**Work task**
Only one span is wanted from the lines below: from the one with "Accessibility Statement" up to and including the one with "To maximize your". Copy it exactly, without images.

-----

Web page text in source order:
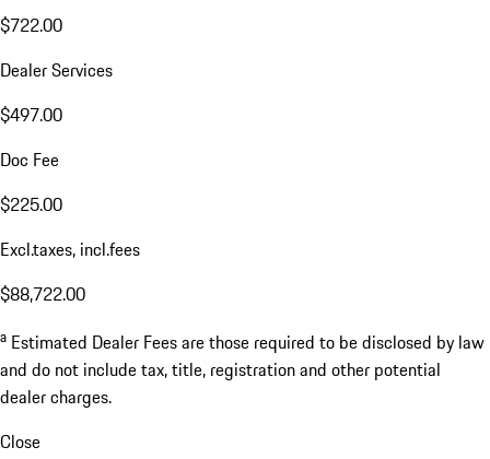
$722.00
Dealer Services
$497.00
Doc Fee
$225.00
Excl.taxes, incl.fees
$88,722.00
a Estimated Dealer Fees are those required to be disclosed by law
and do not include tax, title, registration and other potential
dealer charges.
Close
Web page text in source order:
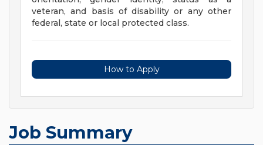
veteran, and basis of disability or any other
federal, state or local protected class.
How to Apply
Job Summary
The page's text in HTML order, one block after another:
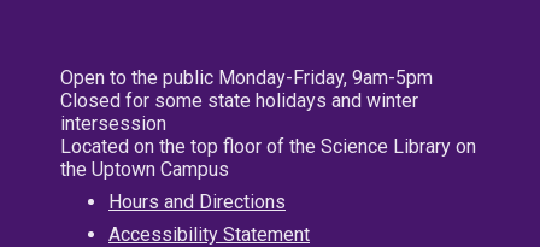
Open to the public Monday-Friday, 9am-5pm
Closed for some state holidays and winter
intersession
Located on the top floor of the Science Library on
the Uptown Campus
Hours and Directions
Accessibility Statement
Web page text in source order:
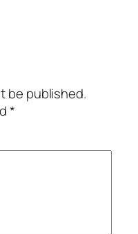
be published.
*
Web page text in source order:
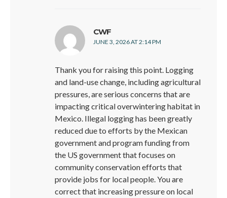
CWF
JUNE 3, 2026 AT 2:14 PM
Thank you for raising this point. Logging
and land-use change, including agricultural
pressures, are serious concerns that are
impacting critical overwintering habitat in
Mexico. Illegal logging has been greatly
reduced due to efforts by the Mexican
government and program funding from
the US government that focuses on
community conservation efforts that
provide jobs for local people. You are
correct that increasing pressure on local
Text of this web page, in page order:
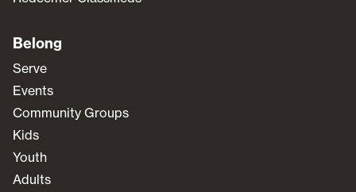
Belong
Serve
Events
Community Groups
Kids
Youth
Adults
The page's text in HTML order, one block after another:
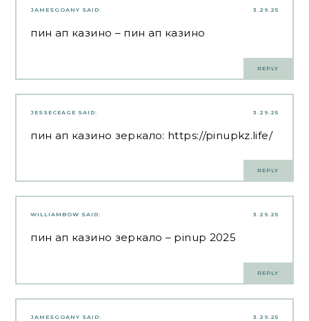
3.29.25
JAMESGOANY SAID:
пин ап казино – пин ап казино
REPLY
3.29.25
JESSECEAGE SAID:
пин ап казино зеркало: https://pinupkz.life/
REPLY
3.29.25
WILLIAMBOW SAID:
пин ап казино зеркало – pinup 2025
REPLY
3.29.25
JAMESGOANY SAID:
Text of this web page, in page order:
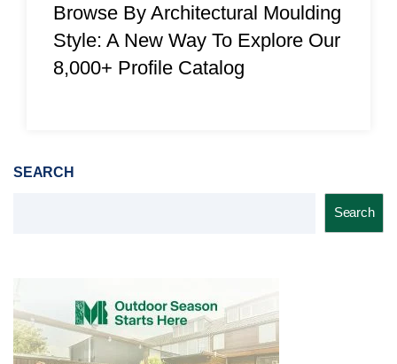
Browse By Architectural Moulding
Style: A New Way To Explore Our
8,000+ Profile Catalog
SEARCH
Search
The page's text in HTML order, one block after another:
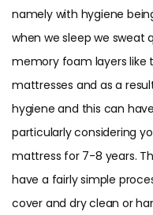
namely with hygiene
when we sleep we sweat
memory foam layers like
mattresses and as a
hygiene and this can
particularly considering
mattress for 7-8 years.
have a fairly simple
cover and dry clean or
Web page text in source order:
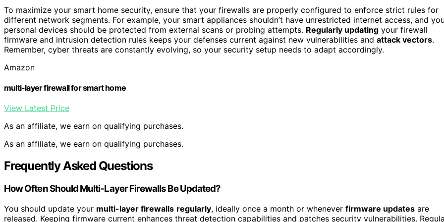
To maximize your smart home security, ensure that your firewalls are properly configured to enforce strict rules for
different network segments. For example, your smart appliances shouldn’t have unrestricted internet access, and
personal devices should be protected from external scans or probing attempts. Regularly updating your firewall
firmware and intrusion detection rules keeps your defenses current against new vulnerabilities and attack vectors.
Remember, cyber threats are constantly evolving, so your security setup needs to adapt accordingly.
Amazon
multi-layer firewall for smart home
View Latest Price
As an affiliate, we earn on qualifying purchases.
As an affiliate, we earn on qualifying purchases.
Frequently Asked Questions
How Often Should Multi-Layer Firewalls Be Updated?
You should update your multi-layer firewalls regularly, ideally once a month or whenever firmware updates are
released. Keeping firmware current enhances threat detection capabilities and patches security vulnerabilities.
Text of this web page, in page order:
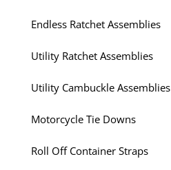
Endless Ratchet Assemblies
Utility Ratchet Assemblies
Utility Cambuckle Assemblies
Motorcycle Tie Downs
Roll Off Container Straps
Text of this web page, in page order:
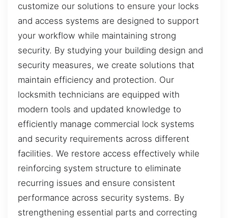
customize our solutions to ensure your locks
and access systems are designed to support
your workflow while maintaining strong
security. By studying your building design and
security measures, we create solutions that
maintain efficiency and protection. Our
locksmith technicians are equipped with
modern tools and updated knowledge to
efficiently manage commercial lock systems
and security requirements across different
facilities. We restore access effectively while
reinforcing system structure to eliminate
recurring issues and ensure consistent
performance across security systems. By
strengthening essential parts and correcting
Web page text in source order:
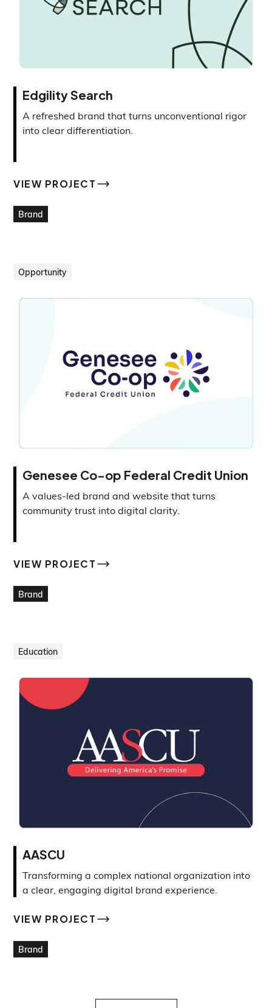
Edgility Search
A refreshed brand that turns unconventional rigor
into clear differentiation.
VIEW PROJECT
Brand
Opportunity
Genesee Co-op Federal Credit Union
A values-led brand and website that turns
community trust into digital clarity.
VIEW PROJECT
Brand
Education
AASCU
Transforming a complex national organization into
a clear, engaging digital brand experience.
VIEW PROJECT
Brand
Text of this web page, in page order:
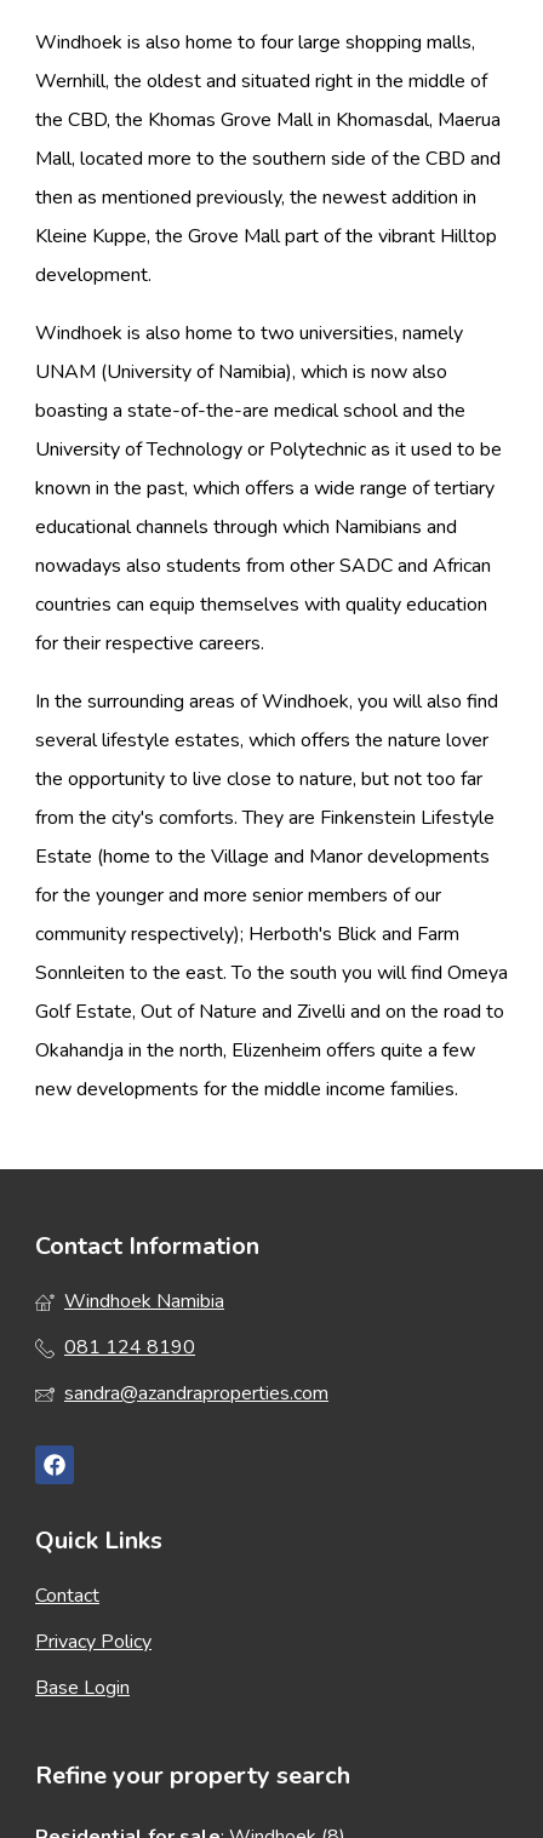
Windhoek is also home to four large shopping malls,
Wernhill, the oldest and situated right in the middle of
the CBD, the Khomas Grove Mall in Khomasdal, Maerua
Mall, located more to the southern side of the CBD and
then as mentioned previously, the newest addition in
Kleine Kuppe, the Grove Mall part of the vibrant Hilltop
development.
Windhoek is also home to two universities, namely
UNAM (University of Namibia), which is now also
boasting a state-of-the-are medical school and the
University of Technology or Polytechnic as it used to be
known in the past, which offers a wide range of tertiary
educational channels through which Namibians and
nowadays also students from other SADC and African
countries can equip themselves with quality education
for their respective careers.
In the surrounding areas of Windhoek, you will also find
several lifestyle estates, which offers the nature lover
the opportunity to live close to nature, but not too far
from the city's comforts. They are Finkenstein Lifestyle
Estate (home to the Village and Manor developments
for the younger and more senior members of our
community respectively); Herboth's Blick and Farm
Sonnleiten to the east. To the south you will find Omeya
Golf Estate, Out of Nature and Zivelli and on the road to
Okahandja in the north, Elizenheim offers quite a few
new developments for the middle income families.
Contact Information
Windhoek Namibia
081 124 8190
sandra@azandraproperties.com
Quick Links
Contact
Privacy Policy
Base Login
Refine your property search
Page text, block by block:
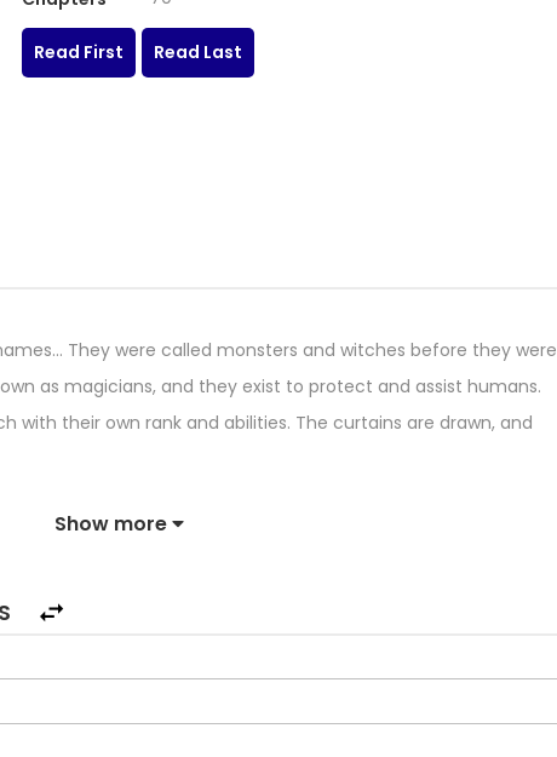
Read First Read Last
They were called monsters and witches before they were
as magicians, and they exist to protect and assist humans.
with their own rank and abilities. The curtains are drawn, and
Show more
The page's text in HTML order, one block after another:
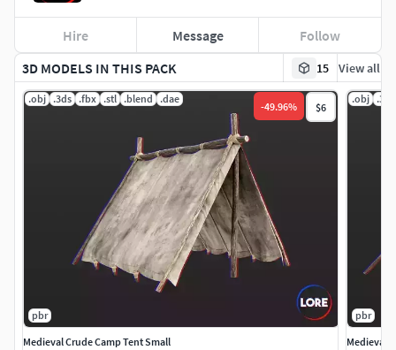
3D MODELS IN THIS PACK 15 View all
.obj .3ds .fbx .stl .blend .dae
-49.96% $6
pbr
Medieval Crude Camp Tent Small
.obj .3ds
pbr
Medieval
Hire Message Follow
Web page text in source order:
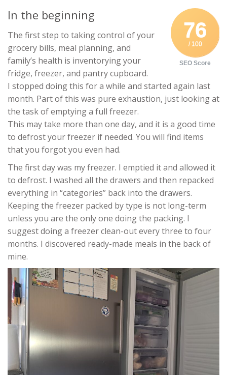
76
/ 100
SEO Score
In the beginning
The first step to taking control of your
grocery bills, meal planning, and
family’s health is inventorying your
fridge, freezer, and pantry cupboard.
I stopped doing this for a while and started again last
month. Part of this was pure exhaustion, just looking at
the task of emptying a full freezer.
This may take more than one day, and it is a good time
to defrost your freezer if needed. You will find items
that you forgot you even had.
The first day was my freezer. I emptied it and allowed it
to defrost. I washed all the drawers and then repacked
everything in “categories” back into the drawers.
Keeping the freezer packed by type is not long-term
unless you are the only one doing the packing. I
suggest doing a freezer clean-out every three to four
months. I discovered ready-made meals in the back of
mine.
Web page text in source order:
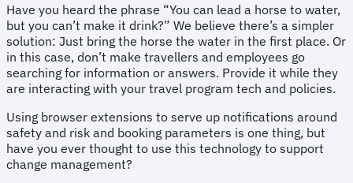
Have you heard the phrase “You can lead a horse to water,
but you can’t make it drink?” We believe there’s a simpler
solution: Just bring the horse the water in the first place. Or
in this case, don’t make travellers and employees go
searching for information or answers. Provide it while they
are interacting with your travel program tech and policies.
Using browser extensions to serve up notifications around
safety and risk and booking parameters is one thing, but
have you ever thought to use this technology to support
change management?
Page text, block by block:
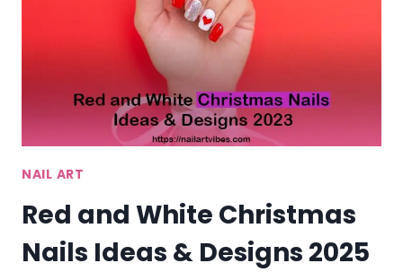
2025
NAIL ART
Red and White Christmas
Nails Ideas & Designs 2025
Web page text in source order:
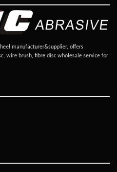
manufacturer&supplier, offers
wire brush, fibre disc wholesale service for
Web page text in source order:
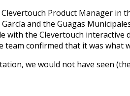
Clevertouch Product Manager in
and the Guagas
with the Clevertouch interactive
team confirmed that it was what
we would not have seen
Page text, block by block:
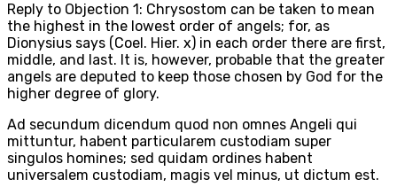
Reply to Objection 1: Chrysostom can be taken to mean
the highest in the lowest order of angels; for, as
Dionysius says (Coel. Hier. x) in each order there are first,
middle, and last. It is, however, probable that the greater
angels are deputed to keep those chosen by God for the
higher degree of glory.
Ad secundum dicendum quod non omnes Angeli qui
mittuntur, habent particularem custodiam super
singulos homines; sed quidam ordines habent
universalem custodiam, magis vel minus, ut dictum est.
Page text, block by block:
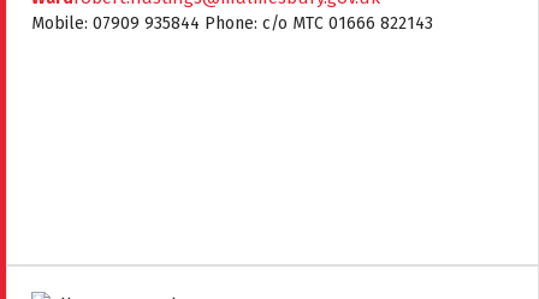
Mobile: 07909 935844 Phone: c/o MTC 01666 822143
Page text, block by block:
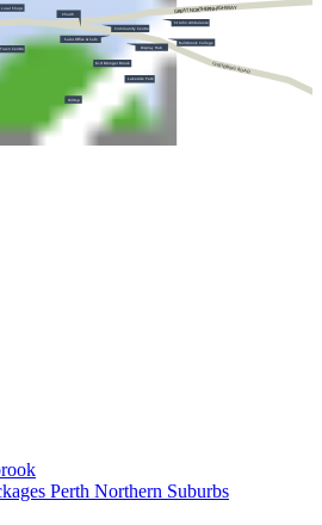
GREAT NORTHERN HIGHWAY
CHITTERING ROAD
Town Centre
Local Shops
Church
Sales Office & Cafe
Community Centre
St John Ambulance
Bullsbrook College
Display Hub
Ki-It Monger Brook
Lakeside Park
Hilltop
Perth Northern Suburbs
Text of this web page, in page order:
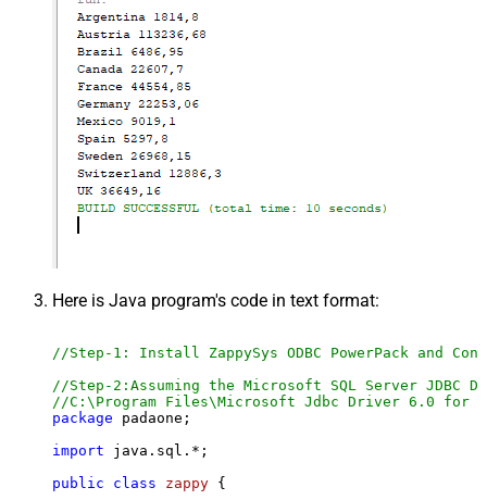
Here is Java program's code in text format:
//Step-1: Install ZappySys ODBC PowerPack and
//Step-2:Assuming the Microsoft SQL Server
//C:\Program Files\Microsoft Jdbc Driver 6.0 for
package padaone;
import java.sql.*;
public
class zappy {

-----

**Expected answer**
Accessibility Statement
Web page text in source order:
be published.
*
Web page text in source order:
CWF
JUNE 3, 2026 AT 2:14 PM
Thank you for raising this point. Logging
and land-use change, including agricultural
pressures, are serious concerns that are
impacting critical overwintering habitat in
Mexico. Illegal logging has been greatly
reduced due to efforts by the Mexican
government and program funding from
the US government that focuses on
community conservation efforts that
provide jobs for local people. You are
correct that increasing pressure on local
Text of this web page, in page order:
Belong
Serve
Events
Community Groups
Kids
Youth
Adults
The page's text in HTML order, one block after another:
3.29.25
JAMESGOANY SAID:
пин ап казино – пин ап казино
REPLY
3.29.25
JESSECEAGE SAID:
пин ап казино зеркало: https://pinupkz.life/
REPLY
3.29.25
WILLIAMBOW SAID:
пин ап казино зеркало – pinup 2025
REPLY
3.29.25
JAMESGOANY SAID:
Text of this web page, in page order:
Browse By Architectural Moulding
Style: A New Way To Explore Our
8,000+ Profile Catalog
SEARCH
Search
The page's text in HTML order, one block after another:
namely with hygiene
when we sleep we sweat
memory foam layers like
mattresses and as a
hygiene and this can
particularly considering
mattress for 7-8 years.
have a fairly simple
cover and dry clean or
Web page text in source order:
To maximize your smart home security, ensure that your firewalls are properly configured to enforce strict rules for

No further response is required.